November 2024

Two months in New Orleans

New Orleans is familiar territory. I've visited the city multiple times when I was living full time in the USA, and I lived here for one month in my first year of nomad life. This time I rented an apartment in the southeast area of the French Quarter, on the second floor of a typical creole townhouse. It even has a balcony with rocking chairs.

View from my French Quarter balcony
I visited many art galleries, some of them with work by formidable artists. Windsor Fine Art had Rembrandt, Dalí, Picasso, Miró, Chagall, among others. M.S. Rau had Pisarro, Sargent, Degas, and an impressive large painting by a Belgian Pre-Raphaelite artist I had never heard about, Gustave-Max Stevens. Also, of course, I visited the New Orleans Museum of Art (NOMA) again.
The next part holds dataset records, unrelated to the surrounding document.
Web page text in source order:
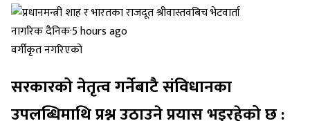
नागरिक दैनिक·5 hours ago
वर्गीकृत नगरिएको
सरकारको नेतृत्व गर्नेबाटै संविधानका
उपलब्धिमाथि प्रश्न उठाउने प्रयास भइरहेको छ :
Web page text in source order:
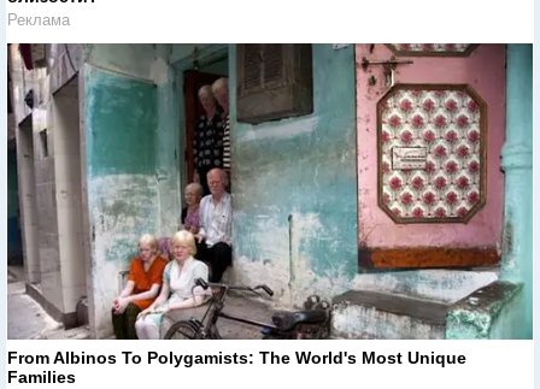
Реклама
From Albinos To Polygamists: The World's Most Unique
Families
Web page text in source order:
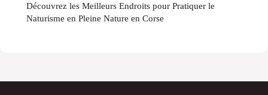
Découvrez les Meilleurs Endroits pour Pratiquer le
Naturisme en Pleine Nature en Corse
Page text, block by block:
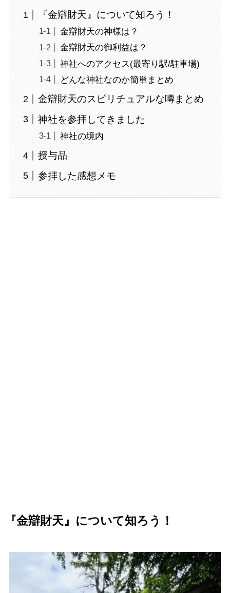
『金辯財天』について知ろう！
金辯財天の神様は？
金辯財天の御利益は？
神社へのアクセス(最寄り駅/駐車場)
どんな神社なのか簡単まとめ
金辯財天のスピリチュアルな噂まとめ
神社を参拝してきました
神社の境内
授与品
参拝した感想メモ
『金辯財天』について知ろう！
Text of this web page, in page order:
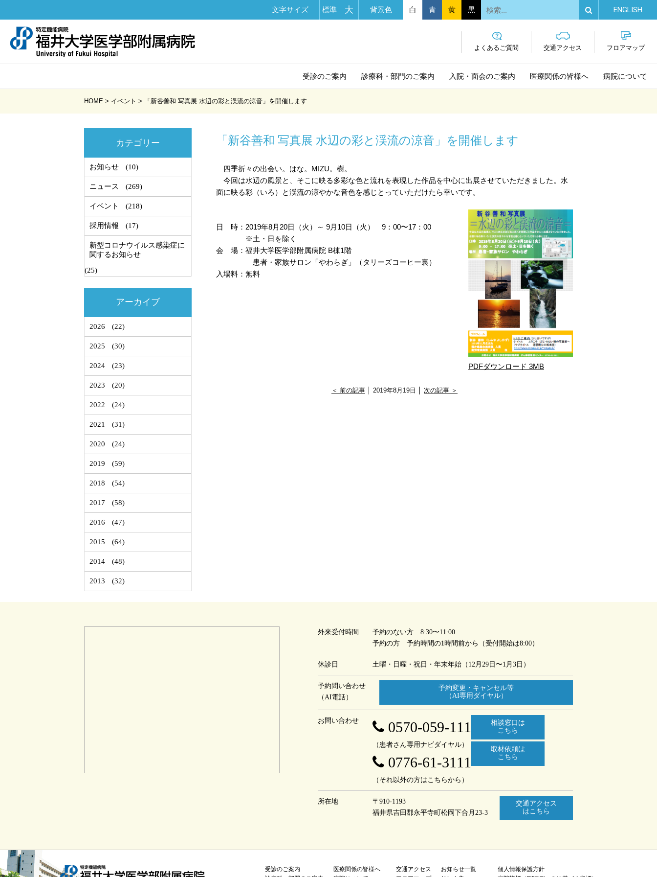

The NOMA seems to be a small museum, but when you start counting the number of great artists represented in their collection its importance becomes evident: El Greco, Tiepolo, Tintoretto, Claude Lorrain, Sargent, Modigliani, Renoir, Degas, Miró, Picasso, Magritte, O'Keefe, Pollock, Warhol, Kandinsky, Liechtenstein, to mention only a few.
The Twelve Princesses, by Gustave-Max Stevens
(3.5m x 2.5m)
New Orleans is famous mostly for the music and for the food, but it is also a literary city. Many famous writers lived and worked here. I explored that side by reading a few books by William Faulkner and by watching movies based on the plays of Tennessee Williams.
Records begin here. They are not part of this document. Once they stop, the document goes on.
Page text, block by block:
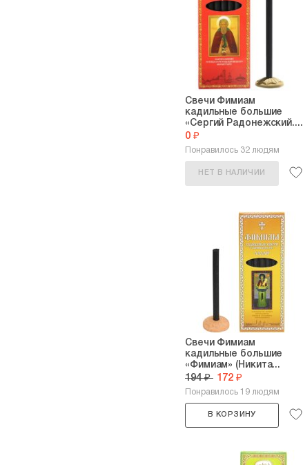
Свечи Фимиам
кадильные большие
«Сергий Радонежский....
0 ₽
Понравилось 32 людям
НЕТ В НАЛИЧИИ
Свечи Фимиам
кадильные большие
«Фимиам» (Никита...
194 ₽ 172 ₽
Понравилось 19 людям
В КОРЗИНУ
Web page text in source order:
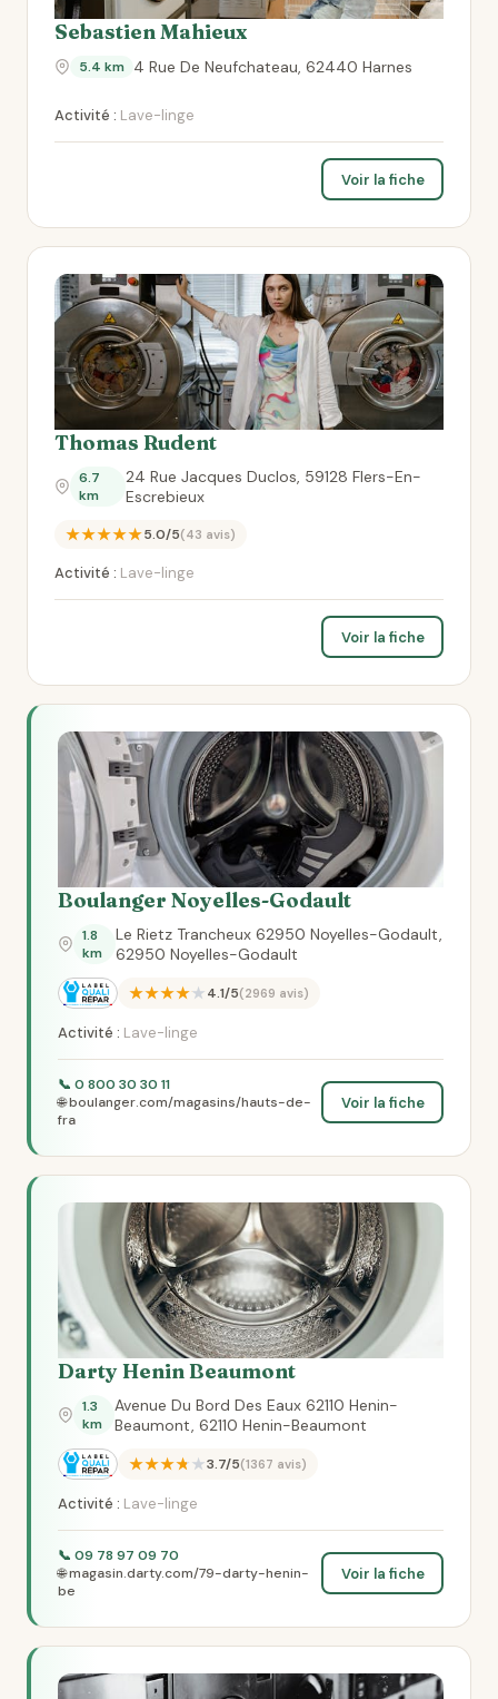
Sebastien Mahieux
5.4 km 4 Rue De Neufchateau, 62440 Harnes
Activité : Lave-linge
Voir la fiche
Thomas Rudent
6.7
km
24 Rue Jacques Duclos, 59128 Flers-En-
Escrebieux
★★★★★5.0/5(43 avis)
Activité : Lave-linge
Voir la fiche
Boulanger Noyelles-Godault
1.8
km
Le Rietz Trancheux 62950 Noyelles-Godault,
62950 Noyelles-Godault
★★★★★4.1/5(2969 avis)
Activité : Lave-linge
📞 0 800 30 30 11
🌐 boulanger.com/magasins/hauts-de-
fra
Voir la fiche
Darty Henin Beaumont
1.3
km
Avenue Du Bord Des Eaux 62110 Henin-
Beaumont, 62110 Henin-Beaumont
★★★★★3.7/5(1367 avis)
Activité : Lave-linge
📞 09 78 97 09 70
🌐 magasin.darty.com/79-darty-henin-
be
Voir la fiche

Faulkner lived here in the beginning of his career, and his house on Pirate's Alley is now a bookstore. I can't say I liked his books very much. Too convoluted and deliberately obscure. He once mocked Hemingway by saying "he has never been known to use a word that might cause the reader to check with a dictionary". Hemingway, who never left an insult without a reply, said "Poor Faulkner. Does he really think big emotions come from big words?" I'm on Team Hemingway, of course.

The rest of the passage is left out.